## REQUIRED ACTION
Because the copy must hold no pictures, return the data below with all of its words intact.

## THE RECORDS
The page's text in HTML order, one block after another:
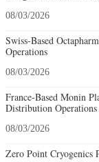
08/03/2026
Swiss-Based
Operations
08/03/2026
France-Based Monin
Distribution Operations
08/03/2026
Zero Point Cryogenics
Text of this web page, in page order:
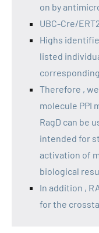
on by
UBC-Cre/
Highs
listed
Therefore ,
molecule PPI
RagD can be
intended for
activation of
biological
In addition ,
for the
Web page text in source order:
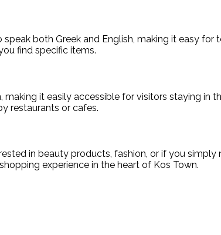
both Greek and English, making it easy
find specific items.
, making it easily accessible for visitors staying in
restaurants or cafes.
in beauty products, fashion, or if you
experience in the heart of Kos Town.
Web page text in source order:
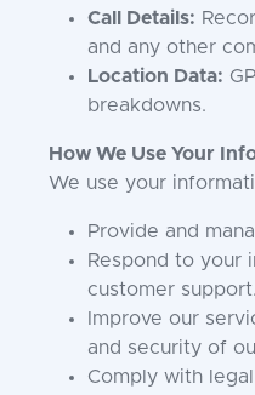
Call Details:
and any other
Location Data:
breakdowns.
How We Use Your
We use your
Provide and
Respond to your
customer support.
Improve our
and security of
Comply with
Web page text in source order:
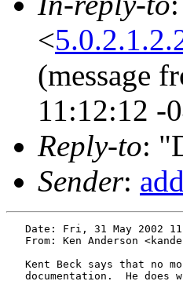
<
(message
11:12:12 -
Reply-to:
Sender:
Date: Fri, 31 May 2002
From: Ken Anderson
Kent Beck says that no
documentation.  He does
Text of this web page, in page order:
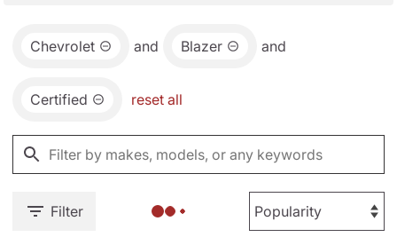
Chevrolet and Blazer and
Certified reset all
Filter
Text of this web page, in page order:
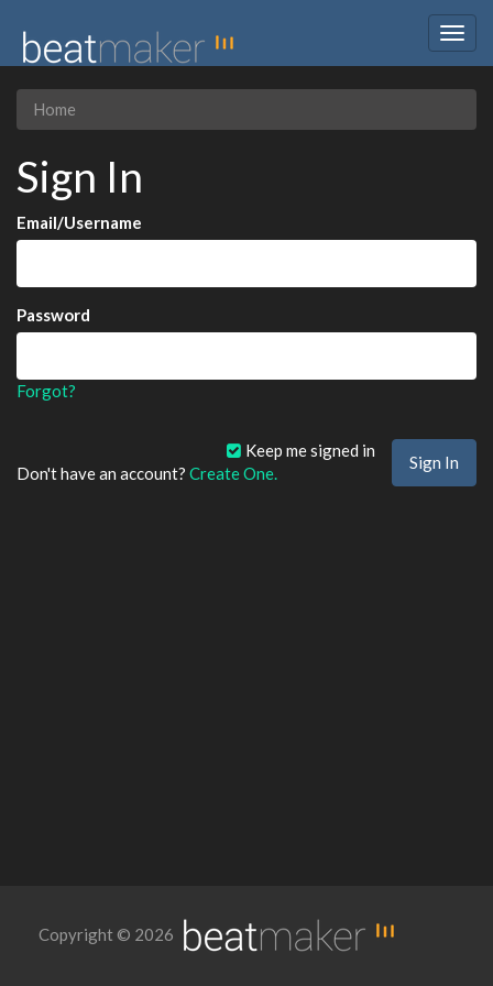
Home
Sign In
Email/Username
Password
Forgot?
Keep me signed in
Don't have an account? Create One.
Copyright © 2026
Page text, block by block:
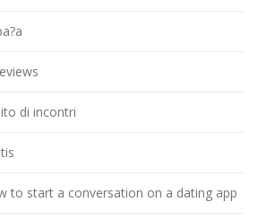
di incontri
to start a conversation on a dating app
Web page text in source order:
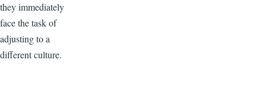
they immediately
face the task of
adjusting to a
different culture.
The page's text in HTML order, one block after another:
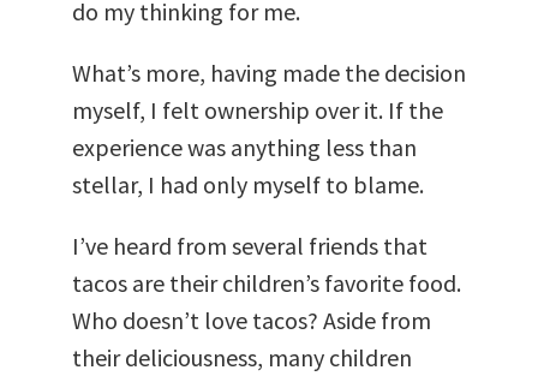
do my thinking for me.
What’s more, having made the decision
myself, I felt ownership over it. If the
experience was anything less than
stellar, I had only myself to blame.
I’ve heard from several friends that
tacos are their children’s favorite food.
Who doesn’t love tacos? Aside from
their deliciousness, many children
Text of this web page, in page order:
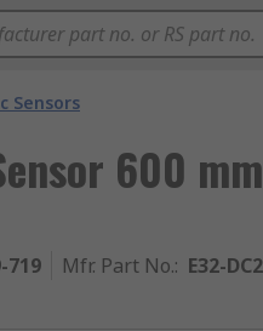
Sensors
600
719 Mfr. Part No.: E32-
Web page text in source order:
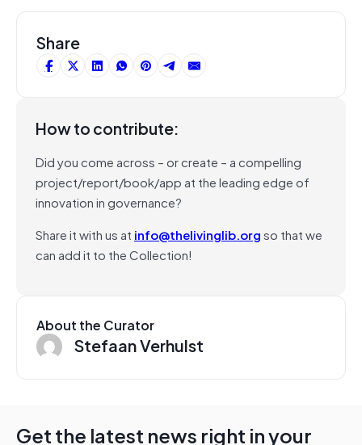
Share
How to contribute:
Did you come across – or create – a compelling
project/report/book/app at the leading edge of
innovation in governance?
Share it with us at info@thelivinglib.orgso that we
can add it to the Collection!
About the Curator
Stefaan Verhulst
Get the latest news right in your
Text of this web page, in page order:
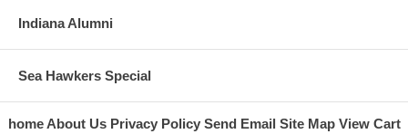
Indiana Alumni
Sea Hawkers Special
home About Us Privacy Policy Send Email Site Map View Cart
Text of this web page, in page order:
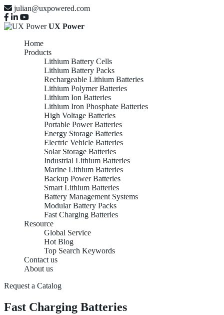
julian@uxpowered.com
UX Power
Home
Products
Lithium Battery Cells
Lithium Battery Packs
Rechargeable Lithium Batteries
Lithium Polymer Batteries
Lithium Ion Batteries
Lithium Iron Phosphate Batteries
High Voltage Batteries
Portable Power Batteries
Energy Storage Batteries
Electric Vehicle Batteries
Solar Storage Batteries
Industrial Lithium Batteries
Marine Lithium Batteries
Backup Power Batteries
Smart Lithium Batteries
Battery Management Systems
Modular Battery Packs
Fast Charging Batteries
Resource
Global Service
Hot Blog
Top Search Keywords
Contact us
About us
Request a Catalog
Fast Charging Batteries
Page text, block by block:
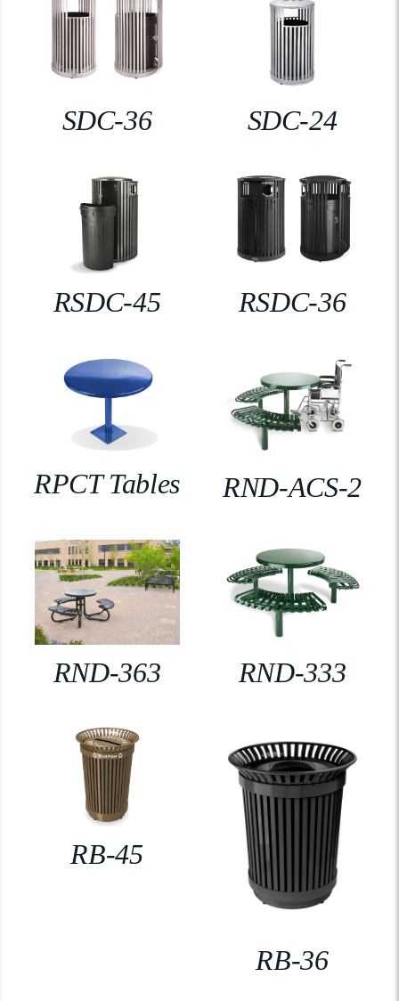
SDC-36 SDC-24
RSDC-45 RSDC-36
RPCT Tables RND-ACS-2
RND-363 RND-333
RB-45
RB-36
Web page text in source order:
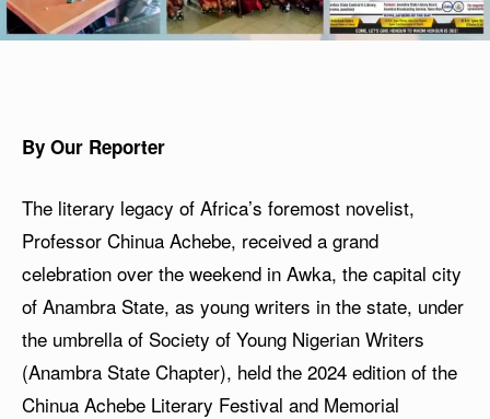
By Our Reporter
The literary legacy of Africa’s foremost novelist,
Professor Chinua Achebe, received a grand
celebration over the weekend in Awka, the capital city
of Anambra State, as young writers in the state, under
the umbrella of Society of Young Nigerian Writers
(Anambra State Chapter), held the 2024 edition of the
Chinua Achebe Literary Festival and Memorial
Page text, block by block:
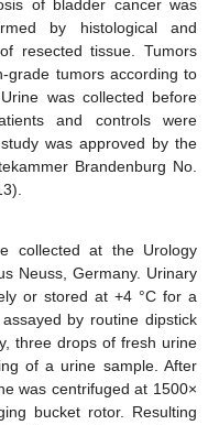
of bladder cancer was
by histological and
resected tissue. Tumors
grade tumors according to
was collected before
and controls were
was approved by the
Brandenburg No.
collected at the Urology
Neuss, Germany. Urinary
or stored at +4 °C for a
by routine dipstick
three drops of fresh urine
of a urine sample. After
was centrifuged at 1500×
bucket rotor. Resulting
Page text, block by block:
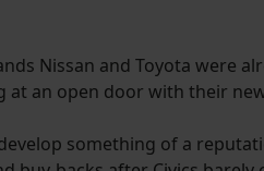
Nissan and Toyota were
at an open door with their
something of a
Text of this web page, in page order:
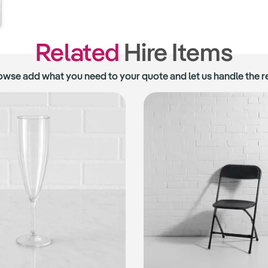
Related Hire Items
add what you need to your quote and let us handle the
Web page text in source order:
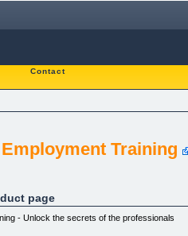
Contact
Training
page
- Unlock the secrets of the professionals
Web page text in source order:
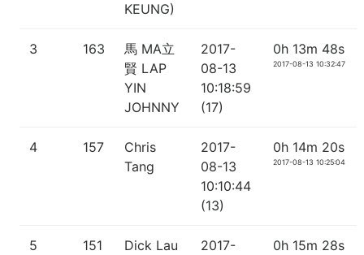
KEUNG)
3 163
馬 MA立
賢 LAP
YIN
JOHNNY
2017-
08-13
10:18:59
(17)
0h 13m 48s
2017-08-13 10:32:47
4 157
Chris
Tang
2017-
08-13
10:10:44
(13)
0h 14m 20s
2017-08-13 10:25:04
5 151 Dick Lau
2017-
0h 15m 28s
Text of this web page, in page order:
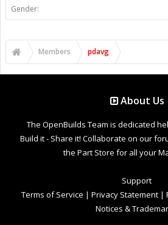
Gender:
Members pdavg
About Us
The OpenBuilds Team is dedicated
Build it - Share it! Collaborate on our
the Part Store for all your
Support
Terms of Service | Privacy Statement |
Notices &
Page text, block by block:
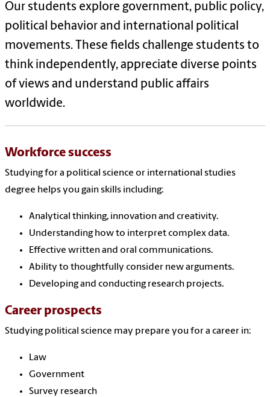
Our students explore government, public policy,
political behavior and international political
movements. These fields challenge students to
think independently, appreciate diverse points
of views and understand public affairs
worldwide.
Workforce success
Studying for a political science or international studies
degree helps you gain skills including:
Analytical thinking, innovation and creativity.
Understanding how to interpret complex data.
Effective written and oral communications.
Ability to thoughtfully consider new arguments.
Developing and conducting research projects.
Career prospects
Studying political science may prepare you for a career in:
Law
Government
Survey research
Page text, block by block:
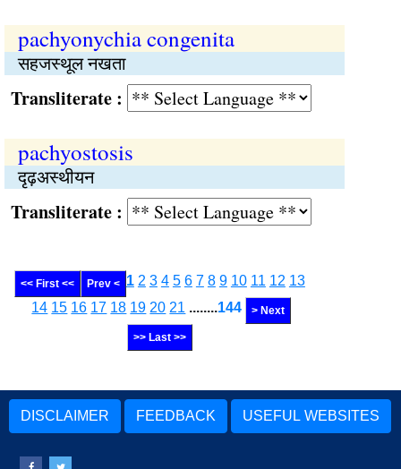
pachyonychia congenita
सहजस्थूल नखता
:
pachyostosis
दृढ़अस्थीयन
:
<< First << Prev < 1 2 3 4 5 6 7 8 9 10 11 12 13
14 15 16 17 18 19 20 21 ........144 > Next
>> Last >>
DISCLAIMER FEEDBACK USEFUL WEBSITES
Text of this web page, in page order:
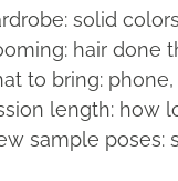
solid
hair done
to bring:
length: how
sample poses:
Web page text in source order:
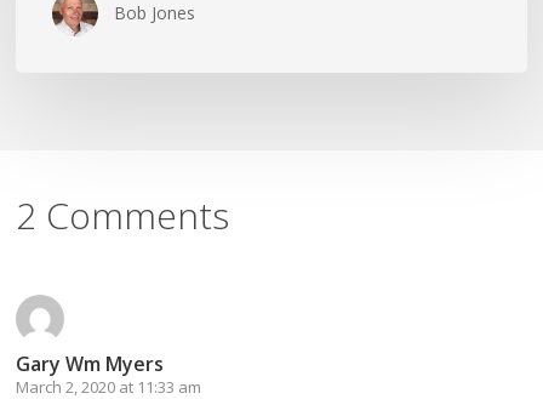
Bob Jones
2 Comments
Gary Wm Myers
March 2, 2020 at 11:33 am
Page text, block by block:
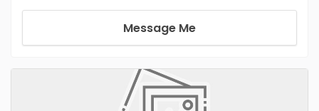
Message Me
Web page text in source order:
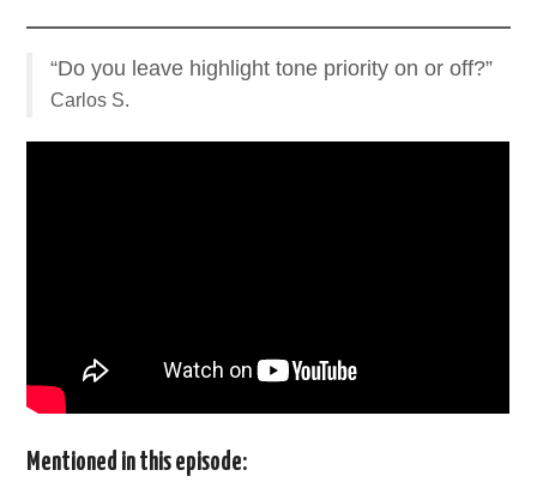
ABOUT DAVID
“Do you leave highlight tone priority on or off?”
Carlos S.
Mentioned in this episode:
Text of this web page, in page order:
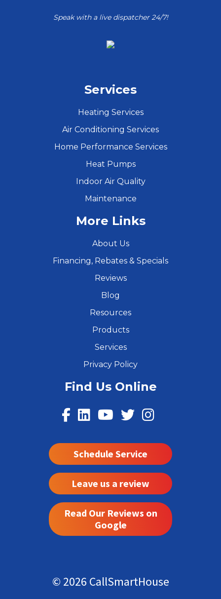
Speak with a live dispatcher 24/7!
Services
Heating Services
Air Conditioning Services
Home Performance Services
Heat Pumps
Indoor Air Quality
Maintenance
More Links
About Us
Financing, Rebates & Specials
Reviews
Blog
Resources
Products
Services
Privacy Policy
Find Us Online
Schedule Service
Leave us a review
Read Our Reviews on
Google
© 2026 CallSmartHouse
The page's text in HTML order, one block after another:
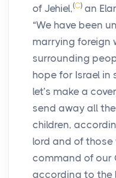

## ANSWER TO THE PROBLEM
The page's text in HTML order, one block after another:
08/03/2026
Swiss-Based
Operations
08/03/2026
France-Based Monin
Distribution Operations
08/03/2026
Zero Point Cryogenics
Text of this web page, in page order:
on by
UBC-Cre/
Highs
listed
Therefore ,
molecule PPI
RagD can be
intended for
activation of
biological
In addition ,
for the
Web page text in source order:
both Greek and English, making it easy
find specific items.
, making it easily accessible for visitors staying in
restaurants or cafes.
in beauty products, fashion, or if you
experience in the heart of Kos Town.
Web page text in source order:
Call Details:
and any other
Location Data:
breakdowns.
How We Use Your
We use your
Provide and
Respond to your
customer support.
Improve our
and security of
Comply with
Web page text in source order:
<
(message
11:12:12 -
Reply-to:
Sender:
Date: Fri, 31 May 2002
From: Ken Anderson
Kent Beck says that no
documentation.  He does
Text of this web page, in page order:
Chevrolet and Blazer and
Certified reset all
Filter
Text of this web page, in page order:
Home
Sign In
Email/Username
Password
Forgot?
Keep me signed in
Don't have an account? Create One.
Copyright © 2026
Page text, block by block:
di incontri
to start a conversation on a dating app
Web page text in source order:
they immediately
face the task of
adjusting to a
different culture.
The page's text in HTML order, one block after another:
do my thinking for me.
What’s more, having made the decision
myself, I felt ownership over it. If the
experience was anything less than
stellar, I had only myself to blame.
I’ve heard from several friends that
tacos are their children’s favorite food.
Who doesn’t love tacos? Aside from
their deliciousness, many children
Text of this web page, in page order:
Sensors
600
719 Mfr. Part No.: E32-
Web page text in source order:
Share
How to contribute:
Did you come across – or create – a compelling
project/report/book/app at the leading edge of
innovation in governance?
Share it with us at info@thelivinglib.orgso that we
can add it to the Collection!
About the Curator
Stefaan Verhulst
Get the latest news right in your
Text of this web page, in page order:
Indiana Alumni
Sea Hawkers Special
home About Us Privacy Policy Send Email Site Map View Cart
Text of this web page, in page order:
julian@uxpowered.com
UX Power
Home
Products
Lithium Battery Cells
Lithium Battery Packs
Rechargeable Lithium Batteries
Lithium Polymer Batteries
Lithium Ion Batteries
Lithium Iron Phosphate Batteries
High Voltage Batteries
Portable Power Batteries
Energy Storage Batteries
Electric Vehicle Batteries
Solar Storage Batteries
Industrial Lithium Batteries
Marine Lithium Batteries
Backup Power Batteries
Smart Lithium Batteries
Battery Management Systems
Modular Battery Packs
Fast Charging Batteries
Resource
Global Service
Hot Blog
Top Search Keywords
Contact us
About us
Request a Catalog
Fast Charging Batteries
Page text, block by block:
SDC-36 SDC-24
RSDC-45 RSDC-36
RPCT Tables RND-ACS-2
RND-363 RND-333
RB-45
RB-36
Web page text in source order:
By Our Reporter
The literary legacy of Africa’s foremost novelist,
Professor Chinua Achebe, received a grand
celebration over the weekend in Awka, the capital city
of Anambra State, as young writers in the state, under
the umbrella of Society of Young Nigerian Writers
(Anambra State Chapter), held the 2024 edition of the
Chinua Achebe Literary Festival and Memorial
Page text, block by block:
of bladder cancer was
by histological and
resected tissue. Tumors
grade tumors according to
was collected before
and controls were
was approved by the
Brandenburg No.
collected at the Urology
Neuss, Germany. Urinary
or stored at +4 °C for a
by routine dipstick
three drops of fresh urine
of a urine sample. After
was centrifuged at 1500×
bucket rotor. Resulting
Page text, block by block:
Nissan and Toyota were
at an open door with their
something of a
Text of this web page, in page order:
Related Hire Items
add what you need to your quote and let us handle the
Web page text in source order:
Contact
Training
page
- Unlock the secrets of the professionals
Web page text in source order:
KEUNG)
3 163
馬 MA立
賢 LAP
YIN
JOHNNY
2017-
08-13
10:18:59
(17)
0h 13m 48s
2017-08-13 10:32:47
4 157
Chris
Tang
2017-
08-13
10:10:44
(13)
0h 14m 20s
2017-08-13 10:25:04
5 151 Dick Lau
2017-
0h 15m 28s
Text of this web page, in page order:
Gender:
Members pdavg
About Us
The OpenBuilds Team is dedicated
Build it - Share it! Collaborate on our
the Part Store for all your
Support
Terms of Service | Privacy Statement |
Notices &
Page text, block by block:
Our students explore government, public policy,
political behavior and international political
movements. These fields challenge students to
think independently, appreciate diverse points
of views and understand public affairs
worldwide.
Workforce success
Studying for a political science or international studies
degree helps you gain skills including:
Analytical thinking, innovation and creativity.
Understanding how to interpret complex data.
Effective written and oral communications.
Ability to thoughtfully consider new arguments.
Developing and conducting research projects.
Career prospects
Studying political science may prepare you for a career in:
Law
Government
Survey research
Page text, block by block:
pachyonychia congenita
सहजस्थूल नखता
:
pachyostosis
दृढ़अस्थीयन
:
<< First << Prev < 1 2 3 4 5 6 7 8 9 10 11 12 13
14 15 16 17 18 19 20 21 ........144 > Next
>> Last >>
DISCLAIMER FEEDBACK USEFUL WEBSITES
Text of this web page, in page order:
solid
hair done
to bring:
length: how
sample poses:
Web page text in source order:
Bob Jones
2 Comments
Gary Wm Myers
March 2, 2020 at 11:33 am
Page text, block by block:
Message Me
Web page text in source order:
ABOUT DAVID
“Do you leave highlight tone priority on or off?”
Carlos S.
Mentioned in this episode:
Text of this web page, in page order:
Speak with a live dispatcher 24/7!
Services
Heating Services
Air Conditioning Services
Home Performance Services
Heat Pumps
Indoor Air Quality
Maintenance
More Links
About Us
Financing, Rebates & Specials
Reviews
Blog
Resources
Products
Services
Privacy Policy
Find Us Online
Schedule Service
Leave us a review
Read Our Reviews on
Google
© 2026 CallSmartHouse
The page's text in HTML order, one block after another:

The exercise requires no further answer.